I've got a technical question for you all, hopefully you can help me solve it.

I am trying to figure out the brightness of an RGBA LED light that is not in my possession. I have the a light sensor reading from 1 meter away from the light source:

R ~ 265 Lux
G ~ 185 Lux
B ~ 425 Lux
A ~ 125 Lux
RGBA ~ 1250 Lux

I am trying to figure out what these measurements would be for a 2.5 meter (I would settle for 2 meters). Doesn't have to be super precise, just a good idea of how bright it will be at that distance.

Any help would be much appreciated!

thanks,
erik

(obligatory emoticon: )


----------



## fadingrae (Mar 24, 2011)

In units of lux (LX), 1LX = 1Lm/m2.

So you can calculate.


----------



## videoman (Mar 26, 2011)

For 2 meters I would say 4X LESS than it is at 1 meter. Light intensity is reduced by a factor of 4 EACH time the distance doubles, hence at 4 metres it would be NOT 4 X less but 16X less (4X4) than at 1 meter value and at 8 metres it would be ( 8X8) 64 times LESS, 16 meter distance is 16X16 = 256 times LESS, and so on and so forth. To answer you question : the 1250 RGBA lux at 2 meters would be 1250/4 = 312.5 lux and at 2.5 meters approximately 25% less than that.
I think that is called the inverse square law of light value over distance. 2X2,4X4,8X8,16X16,32X32 etc.


----------



## HooNz (Apr 20, 2011)

videoman said:


> For 2 meters I would say 4X LESS than it is at 1 meter.
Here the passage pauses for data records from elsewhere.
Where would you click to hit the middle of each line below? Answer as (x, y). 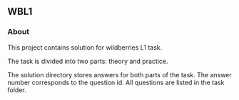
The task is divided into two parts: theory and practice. (88, 61)
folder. (17, 90)
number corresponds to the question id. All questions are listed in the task (116, 82)
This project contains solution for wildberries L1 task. (85, 47)
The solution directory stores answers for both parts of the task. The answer (119, 74)
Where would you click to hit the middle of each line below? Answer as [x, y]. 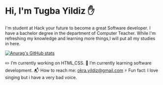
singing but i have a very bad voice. [41, 77]
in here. [13, 43]
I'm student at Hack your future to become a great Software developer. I [78, 28]
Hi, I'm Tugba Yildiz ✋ [50, 11]
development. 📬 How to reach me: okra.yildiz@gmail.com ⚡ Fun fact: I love [82, 70]
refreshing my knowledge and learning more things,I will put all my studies [80, 38]
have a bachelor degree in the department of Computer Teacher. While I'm [81, 33]
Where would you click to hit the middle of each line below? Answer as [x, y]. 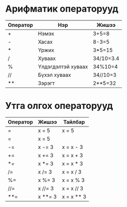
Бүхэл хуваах [54, 75]
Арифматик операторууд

Light intensity is reduced by a factor of 4 EACH time the distance doubles, hence at 4 metres it would be NOT 4 X less but 16X less (4X4) than at 1 meter value and at 8 metres it would be ( 8X8) 64 times LESS, 16 meter distance is 16X16 = 256 times LESS, and so on and so forth. To answer you question : the 1250 RGBA lux at 2 meters would be 1250/4 = 312.5 lux and at 2.5 meters approximately 25% less than that.
> I think that is called the inverse square law of light value over distance. 2X2,4X4,8X8,16X16,32X32 etc.



As a side reader that info i found interesting , and strange too as even though light obviously is sourced from somewhere (electrons/battery) i really never associated that until i saw the inverse square bit and remembered this http://en.wikipedia.org/wiki/Radio_propagation , so to put that into perspective , more gain at the Antenna and directional capabilities is quite similar .

Antenna would be the emitter surface and directional the collimator , thanks for the thread !.
Paul :wave:


----------